In this post, I’ll explain what this vector space structure is and why everyone who’s ever taken a course on thermodynamics knows about it, at least partially, even if they don’t know they do.

Let’s begin with the most ordinary vector space of all, $\mathbb{R}^n$. (By “vector space” I’ll always mean vector space over $\mathbb{R}$.) There’s a bijection

$\mathbb{R} \leftrightarrow (0, \infty)$

between the real line and the positive half-line, given by exponential in one direction and log in the other. Doing this bijection in each coordinate gives a bijection

$\mathbb{R}^n \leftrightarrow (0, \infty)^n.$

So, if we transport the vector space structure of $\mathbb{R}^n$ along this bijection, we’ll produce a vector space structure on $(0, \infty)^n$. This new vector space $(0, \infty)^n$ is isomorphic to $\mathbb{R}^n$, by definition.

Explicitly, the “addition” of the vector space $(0, \infty)^n$ is coordinatewise multiplication, the “zero” vector is $(1, \ldots, 1)$, and “subtraction” is coordinatewise division. The scalar “multiplication” is given by powers: multiplying a vector $\mathbf{y} = (y_1, \ldots, y_n) \in (0, \infty)^n$ by a scalar $\lambda \in \mathbb{R}$ gives $(y_1^\lambda, \ldots, y_n^\lambda)$.

Now, the ordinary vector space $\mathbb{R}^n$ has a linear subspace $U$ spanned by $(1, \ldots, 1)$. That is,

$U = \{(\lambda, \ldots, \lambda) \colon \lambda \in \mathbb{R} \}.$

Since the vector spaces $\mathbb{R}^n$ and $(0, \infty)^n$ are isomorphic, there’s a corresponding subspace $W$ of $(0, \infty)^n$, and it’s given by

$W = \{(e^\lambda, \ldots, e^\lambda) \colon \lambda \in \mathbb{R} \} = \{(\gamma, \ldots, \gamma) \colon \gamma \in (0, \infty)\}.$

But whenever we have a linear subspace of a vector space, we can form the quotient. Let’s do this with the subspace $W$ of $(0, \infty)^n$. What does the quotient $(0, \infty)^n/W$ look like?

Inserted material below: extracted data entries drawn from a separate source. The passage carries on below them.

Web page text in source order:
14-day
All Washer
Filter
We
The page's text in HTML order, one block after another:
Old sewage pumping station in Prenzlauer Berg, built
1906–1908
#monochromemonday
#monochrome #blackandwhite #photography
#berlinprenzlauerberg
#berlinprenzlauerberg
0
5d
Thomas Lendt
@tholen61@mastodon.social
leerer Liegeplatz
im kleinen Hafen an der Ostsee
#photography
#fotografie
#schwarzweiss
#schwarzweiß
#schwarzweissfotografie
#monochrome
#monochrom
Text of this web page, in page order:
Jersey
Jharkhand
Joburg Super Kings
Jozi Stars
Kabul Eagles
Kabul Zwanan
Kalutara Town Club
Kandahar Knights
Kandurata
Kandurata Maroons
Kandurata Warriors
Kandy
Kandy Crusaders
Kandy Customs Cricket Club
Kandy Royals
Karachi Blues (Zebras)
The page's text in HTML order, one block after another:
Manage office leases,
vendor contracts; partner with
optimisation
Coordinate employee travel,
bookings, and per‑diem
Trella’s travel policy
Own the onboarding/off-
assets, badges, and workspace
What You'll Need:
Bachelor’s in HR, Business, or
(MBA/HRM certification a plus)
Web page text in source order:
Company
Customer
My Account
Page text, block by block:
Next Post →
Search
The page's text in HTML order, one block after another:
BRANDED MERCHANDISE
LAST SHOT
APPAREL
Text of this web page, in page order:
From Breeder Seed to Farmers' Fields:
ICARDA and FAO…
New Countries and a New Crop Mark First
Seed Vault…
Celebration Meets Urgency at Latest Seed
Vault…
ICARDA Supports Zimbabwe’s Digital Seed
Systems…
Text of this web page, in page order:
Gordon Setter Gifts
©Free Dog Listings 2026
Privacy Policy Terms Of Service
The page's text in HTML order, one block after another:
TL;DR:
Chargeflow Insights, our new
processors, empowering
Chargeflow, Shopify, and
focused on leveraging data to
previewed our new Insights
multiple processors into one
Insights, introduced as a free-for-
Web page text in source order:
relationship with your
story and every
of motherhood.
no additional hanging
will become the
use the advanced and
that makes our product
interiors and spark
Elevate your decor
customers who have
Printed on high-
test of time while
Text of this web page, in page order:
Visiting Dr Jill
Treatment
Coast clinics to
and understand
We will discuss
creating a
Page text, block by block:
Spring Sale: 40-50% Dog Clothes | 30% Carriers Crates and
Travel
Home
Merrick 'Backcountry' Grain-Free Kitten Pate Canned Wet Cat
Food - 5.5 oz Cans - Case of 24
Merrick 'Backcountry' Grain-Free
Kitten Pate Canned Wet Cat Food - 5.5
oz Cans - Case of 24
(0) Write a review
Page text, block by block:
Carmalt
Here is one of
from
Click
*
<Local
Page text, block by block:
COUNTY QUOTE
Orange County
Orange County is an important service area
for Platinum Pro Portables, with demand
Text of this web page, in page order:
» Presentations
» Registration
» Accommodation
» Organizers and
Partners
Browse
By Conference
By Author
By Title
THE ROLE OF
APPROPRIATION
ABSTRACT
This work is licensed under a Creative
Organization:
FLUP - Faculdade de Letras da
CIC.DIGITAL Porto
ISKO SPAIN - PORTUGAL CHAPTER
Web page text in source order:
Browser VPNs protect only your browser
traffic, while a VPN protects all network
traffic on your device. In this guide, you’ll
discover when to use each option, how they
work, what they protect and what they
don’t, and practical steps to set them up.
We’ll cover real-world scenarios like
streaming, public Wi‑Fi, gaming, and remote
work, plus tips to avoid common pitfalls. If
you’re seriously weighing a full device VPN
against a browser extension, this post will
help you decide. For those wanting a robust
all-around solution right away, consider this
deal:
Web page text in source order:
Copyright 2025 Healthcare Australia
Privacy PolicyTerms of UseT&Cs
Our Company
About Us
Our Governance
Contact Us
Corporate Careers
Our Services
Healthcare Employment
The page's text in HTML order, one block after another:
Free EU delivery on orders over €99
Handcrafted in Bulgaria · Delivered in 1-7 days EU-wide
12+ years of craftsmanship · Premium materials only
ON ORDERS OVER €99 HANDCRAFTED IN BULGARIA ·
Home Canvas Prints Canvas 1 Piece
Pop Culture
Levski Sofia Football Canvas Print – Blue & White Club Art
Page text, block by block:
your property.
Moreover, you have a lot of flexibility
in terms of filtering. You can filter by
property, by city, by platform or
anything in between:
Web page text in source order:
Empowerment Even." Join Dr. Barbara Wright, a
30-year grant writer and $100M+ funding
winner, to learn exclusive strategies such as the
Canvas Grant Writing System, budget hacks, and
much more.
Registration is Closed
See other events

Well, two vectors $\mathbf{y}, \mathbf{z} \in (0, \infty)^n$ represent the same element of $(0, \infty)^n/W$ if and only if their “difference” — in the vector space sense — belongs to $W$. Since “difference” or “subtraction” in the vector space $(0, \infty)^n$ is coordinatewise division, this just means that

$\frac{y_1}{z_1} = \frac{y_2}{z_2} = \cdots = \frac{y_n}{z_n}.$

So, the elements of $(0, \infty)^n/W$ are the equivalence classes of $n$-tuples of positive reals, with two tuples considered equivalent if they’re the same up to rescaling.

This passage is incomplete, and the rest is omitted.